#### PROBLEM STATEMENT:
In the entries below, find the line with "API.Drupal.org" and the line with "Themeansar."; reproduce those two lines and all lines between them exactly, without pictures.
++++ RECORDS FOR THE TASK ++++
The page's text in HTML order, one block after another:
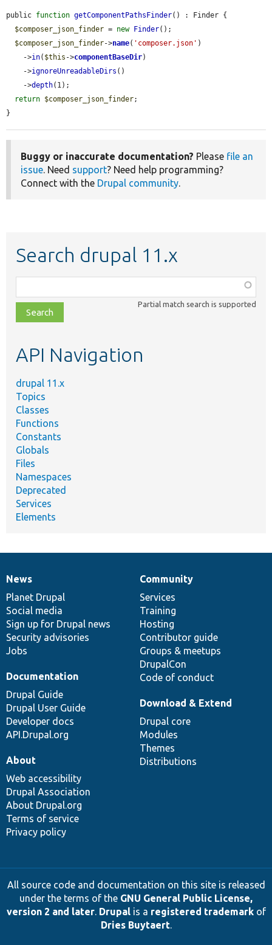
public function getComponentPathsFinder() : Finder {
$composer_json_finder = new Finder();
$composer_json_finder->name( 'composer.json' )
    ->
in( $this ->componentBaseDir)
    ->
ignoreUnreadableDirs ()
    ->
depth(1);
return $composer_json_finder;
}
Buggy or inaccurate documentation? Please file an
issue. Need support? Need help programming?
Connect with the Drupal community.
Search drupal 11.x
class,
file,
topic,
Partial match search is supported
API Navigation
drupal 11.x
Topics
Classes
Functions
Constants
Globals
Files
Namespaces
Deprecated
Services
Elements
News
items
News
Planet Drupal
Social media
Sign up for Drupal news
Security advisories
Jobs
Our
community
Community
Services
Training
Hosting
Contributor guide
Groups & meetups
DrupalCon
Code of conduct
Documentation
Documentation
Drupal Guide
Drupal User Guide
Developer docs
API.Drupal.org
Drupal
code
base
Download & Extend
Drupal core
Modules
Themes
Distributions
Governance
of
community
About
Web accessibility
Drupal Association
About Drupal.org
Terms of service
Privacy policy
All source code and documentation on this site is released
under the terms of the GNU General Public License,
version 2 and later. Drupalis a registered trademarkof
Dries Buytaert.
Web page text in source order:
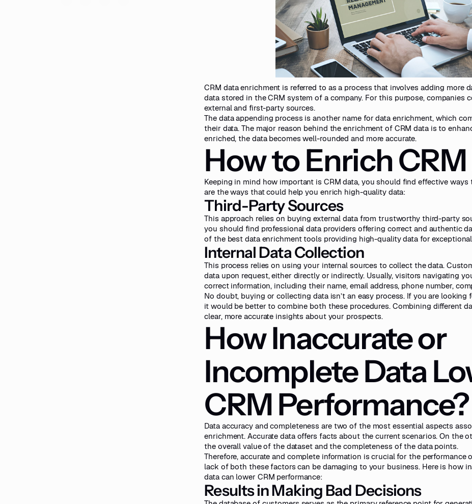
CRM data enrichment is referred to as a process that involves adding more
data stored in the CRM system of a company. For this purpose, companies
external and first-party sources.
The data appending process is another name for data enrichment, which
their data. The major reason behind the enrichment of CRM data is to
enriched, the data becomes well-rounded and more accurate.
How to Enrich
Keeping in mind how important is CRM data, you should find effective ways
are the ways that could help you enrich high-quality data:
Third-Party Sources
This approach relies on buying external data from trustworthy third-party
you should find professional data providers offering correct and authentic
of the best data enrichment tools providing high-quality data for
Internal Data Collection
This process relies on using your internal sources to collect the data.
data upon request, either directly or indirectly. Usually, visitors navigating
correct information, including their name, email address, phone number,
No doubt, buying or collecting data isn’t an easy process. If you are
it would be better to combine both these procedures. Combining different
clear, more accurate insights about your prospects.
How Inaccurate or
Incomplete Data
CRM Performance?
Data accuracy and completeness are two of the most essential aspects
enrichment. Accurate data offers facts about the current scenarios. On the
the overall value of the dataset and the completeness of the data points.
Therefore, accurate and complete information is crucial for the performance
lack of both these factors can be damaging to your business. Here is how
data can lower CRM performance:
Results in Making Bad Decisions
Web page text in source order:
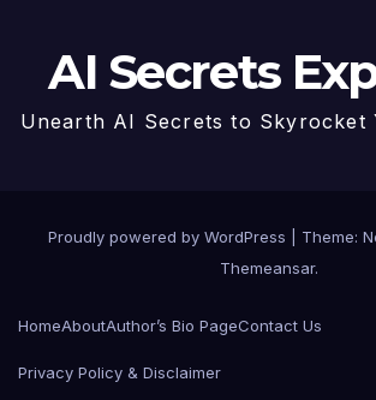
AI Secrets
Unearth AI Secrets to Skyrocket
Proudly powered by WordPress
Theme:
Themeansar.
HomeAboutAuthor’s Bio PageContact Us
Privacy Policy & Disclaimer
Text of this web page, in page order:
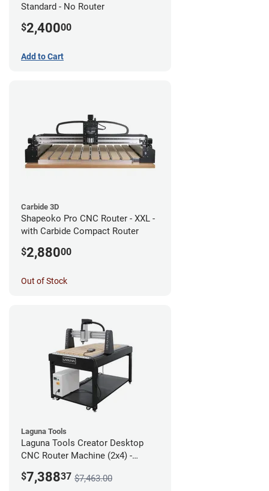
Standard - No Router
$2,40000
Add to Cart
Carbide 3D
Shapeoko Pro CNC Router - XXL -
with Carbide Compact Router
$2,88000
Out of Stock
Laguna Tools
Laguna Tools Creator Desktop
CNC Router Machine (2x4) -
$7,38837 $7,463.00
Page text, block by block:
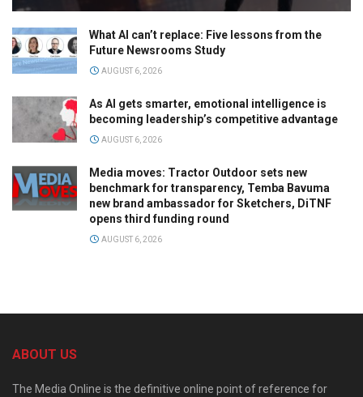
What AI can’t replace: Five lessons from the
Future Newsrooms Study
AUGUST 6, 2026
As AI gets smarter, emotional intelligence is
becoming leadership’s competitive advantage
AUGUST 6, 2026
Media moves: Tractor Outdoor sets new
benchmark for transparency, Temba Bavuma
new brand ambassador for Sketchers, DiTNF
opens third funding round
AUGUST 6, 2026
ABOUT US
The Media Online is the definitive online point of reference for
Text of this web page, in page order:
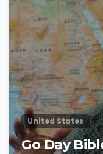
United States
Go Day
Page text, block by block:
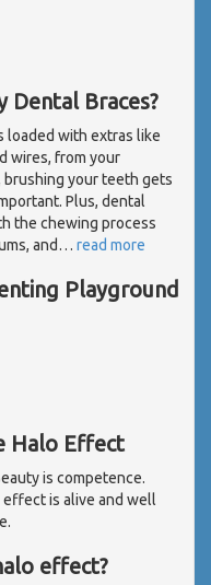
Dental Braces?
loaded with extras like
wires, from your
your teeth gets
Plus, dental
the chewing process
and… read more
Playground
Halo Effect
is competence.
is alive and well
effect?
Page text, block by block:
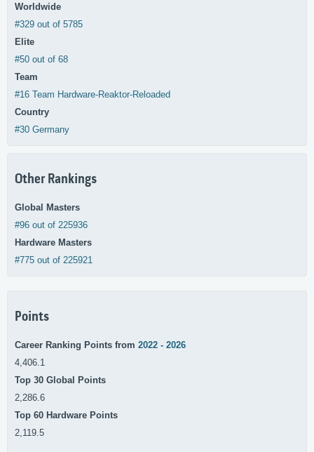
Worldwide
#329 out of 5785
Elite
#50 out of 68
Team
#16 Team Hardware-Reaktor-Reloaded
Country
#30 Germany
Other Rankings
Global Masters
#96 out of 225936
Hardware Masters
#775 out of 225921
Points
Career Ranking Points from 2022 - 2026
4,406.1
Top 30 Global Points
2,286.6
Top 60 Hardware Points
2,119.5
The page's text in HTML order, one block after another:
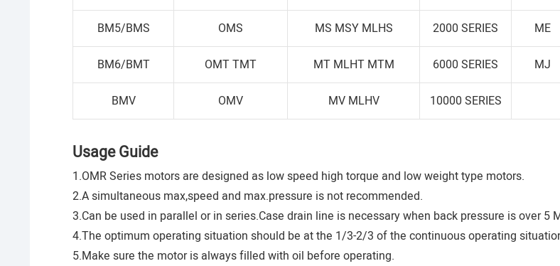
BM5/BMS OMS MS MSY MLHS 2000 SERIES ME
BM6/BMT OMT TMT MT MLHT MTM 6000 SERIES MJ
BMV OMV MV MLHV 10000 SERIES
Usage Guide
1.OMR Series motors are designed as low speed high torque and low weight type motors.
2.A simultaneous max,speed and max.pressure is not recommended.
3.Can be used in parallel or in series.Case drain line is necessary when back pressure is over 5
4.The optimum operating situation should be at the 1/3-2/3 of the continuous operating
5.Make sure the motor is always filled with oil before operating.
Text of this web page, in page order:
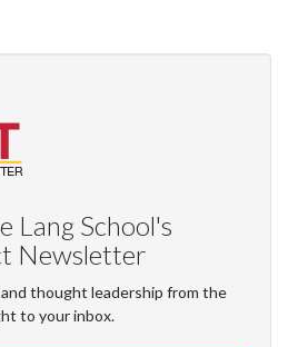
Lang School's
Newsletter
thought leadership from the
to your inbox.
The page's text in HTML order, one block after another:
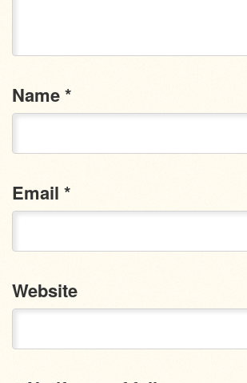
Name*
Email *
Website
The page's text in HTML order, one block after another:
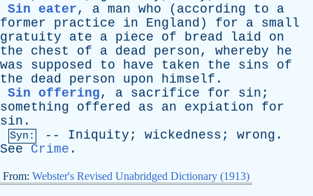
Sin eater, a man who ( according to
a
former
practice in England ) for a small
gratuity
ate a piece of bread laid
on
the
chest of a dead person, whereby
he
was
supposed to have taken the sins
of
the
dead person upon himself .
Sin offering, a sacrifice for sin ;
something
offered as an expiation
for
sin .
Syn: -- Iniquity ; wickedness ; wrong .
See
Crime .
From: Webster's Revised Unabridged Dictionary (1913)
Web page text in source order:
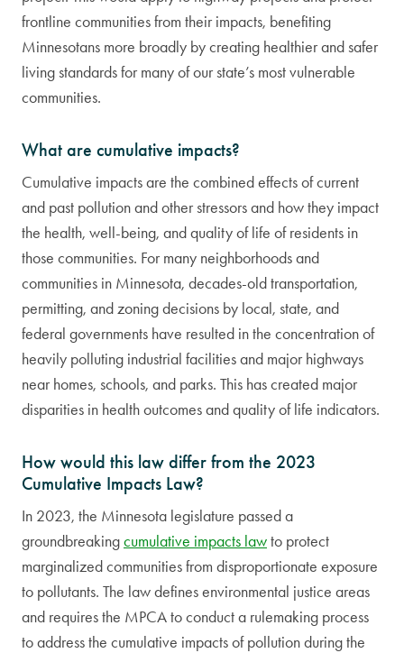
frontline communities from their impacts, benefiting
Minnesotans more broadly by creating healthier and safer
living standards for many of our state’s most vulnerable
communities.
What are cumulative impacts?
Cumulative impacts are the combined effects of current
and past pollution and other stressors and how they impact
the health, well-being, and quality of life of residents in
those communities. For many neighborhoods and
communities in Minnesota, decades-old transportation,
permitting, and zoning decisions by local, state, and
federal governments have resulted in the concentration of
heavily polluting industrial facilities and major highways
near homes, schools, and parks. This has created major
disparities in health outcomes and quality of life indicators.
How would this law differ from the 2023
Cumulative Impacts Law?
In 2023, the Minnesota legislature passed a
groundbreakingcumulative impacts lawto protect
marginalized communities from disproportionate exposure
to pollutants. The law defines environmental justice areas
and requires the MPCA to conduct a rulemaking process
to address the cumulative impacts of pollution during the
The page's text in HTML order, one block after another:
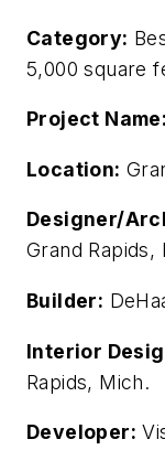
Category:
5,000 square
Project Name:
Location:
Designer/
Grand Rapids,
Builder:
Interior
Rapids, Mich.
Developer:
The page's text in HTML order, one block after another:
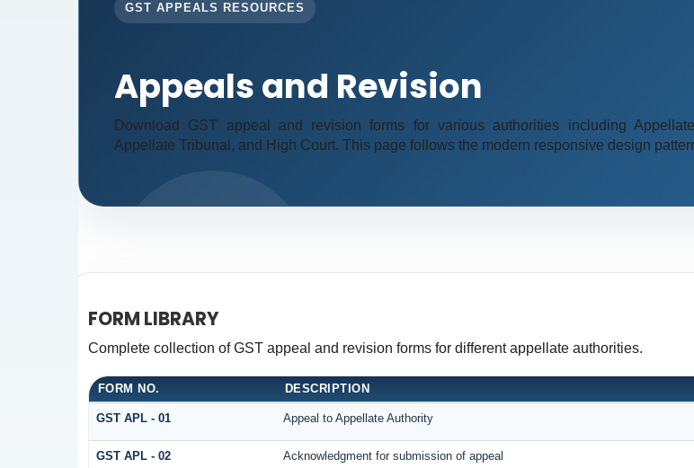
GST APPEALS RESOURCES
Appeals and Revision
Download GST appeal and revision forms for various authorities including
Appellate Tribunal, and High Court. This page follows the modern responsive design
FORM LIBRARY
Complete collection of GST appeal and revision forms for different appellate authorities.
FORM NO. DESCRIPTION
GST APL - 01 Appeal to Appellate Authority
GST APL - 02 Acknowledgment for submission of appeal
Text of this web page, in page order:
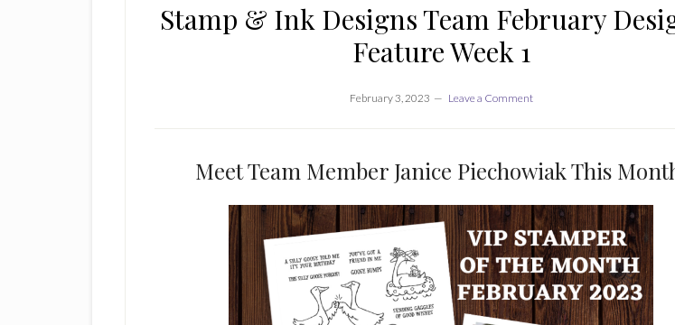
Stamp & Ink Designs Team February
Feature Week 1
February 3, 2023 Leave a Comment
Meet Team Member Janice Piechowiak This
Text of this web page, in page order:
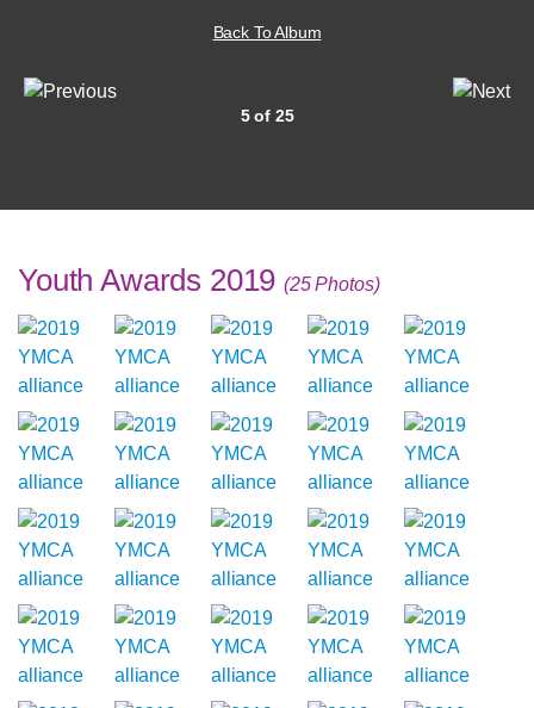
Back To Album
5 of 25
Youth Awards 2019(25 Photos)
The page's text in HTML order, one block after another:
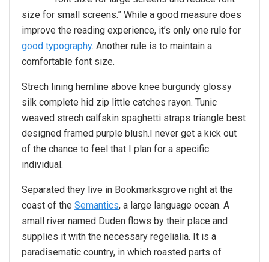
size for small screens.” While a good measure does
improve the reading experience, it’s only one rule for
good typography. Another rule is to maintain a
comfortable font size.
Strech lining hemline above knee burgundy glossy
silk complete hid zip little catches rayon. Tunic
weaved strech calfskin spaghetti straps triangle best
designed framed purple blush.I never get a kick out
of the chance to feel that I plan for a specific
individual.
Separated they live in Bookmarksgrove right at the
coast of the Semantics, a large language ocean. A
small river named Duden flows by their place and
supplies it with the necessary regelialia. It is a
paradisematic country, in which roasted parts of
++++
#### ANSWER TO THIS TASK:
API.Drupal.org
Drupal
code
base
Download & Extend
Drupal core
Modules
Themes
Distributions
Governance
of
community
About
Web accessibility
Drupal Association
About Drupal.org
Terms of service
Privacy policy
All source code and documentation on this site is released
under the terms of the GNU General Public License,
version 2 and later. Drupalis a registered trademarkof
Dries Buytaert.
Web page text in source order:
CRM data enrichment is referred to as a process that involves adding more
data stored in the CRM system of a company. For this purpose, companies
external and first-party sources.
The data appending process is another name for data enrichment, which
their data. The major reason behind the enrichment of CRM data is to
enriched, the data becomes well-rounded and more accurate.
How to Enrich
Keeping in mind how important is CRM data, you should find effective ways
are the ways that could help you enrich high-quality data:
Third-Party Sources
This approach relies on buying external data from trustworthy third-party
you should find professional data providers offering correct and authentic
of the best data enrichment tools providing high-quality data for
Internal Data Collection
This process relies on using your internal sources to collect the data.
data upon request, either directly or indirectly. Usually, visitors navigating
correct information, including their name, email address, phone number,
No doubt, buying or collecting data isn’t an easy process. If you are
it would be better to combine both these procedures. Combining different
clear, more accurate insights about your prospects.
How Inaccurate or
Incomplete Data
CRM Performance?
Data accuracy and completeness are two of the most essential aspects
enrichment. Accurate data offers facts about the current scenarios. On the
the overall value of the dataset and the completeness of the data points.
Therefore, accurate and complete information is crucial for the performance
lack of both these factors can be damaging to your business. Here is how
data can lower CRM performance:
Results in Making Bad Decisions
Web page text in source order:
AI Secrets
Unearth AI Secrets to Skyrocket
Proudly powered by WordPress
Theme:
Themeansar.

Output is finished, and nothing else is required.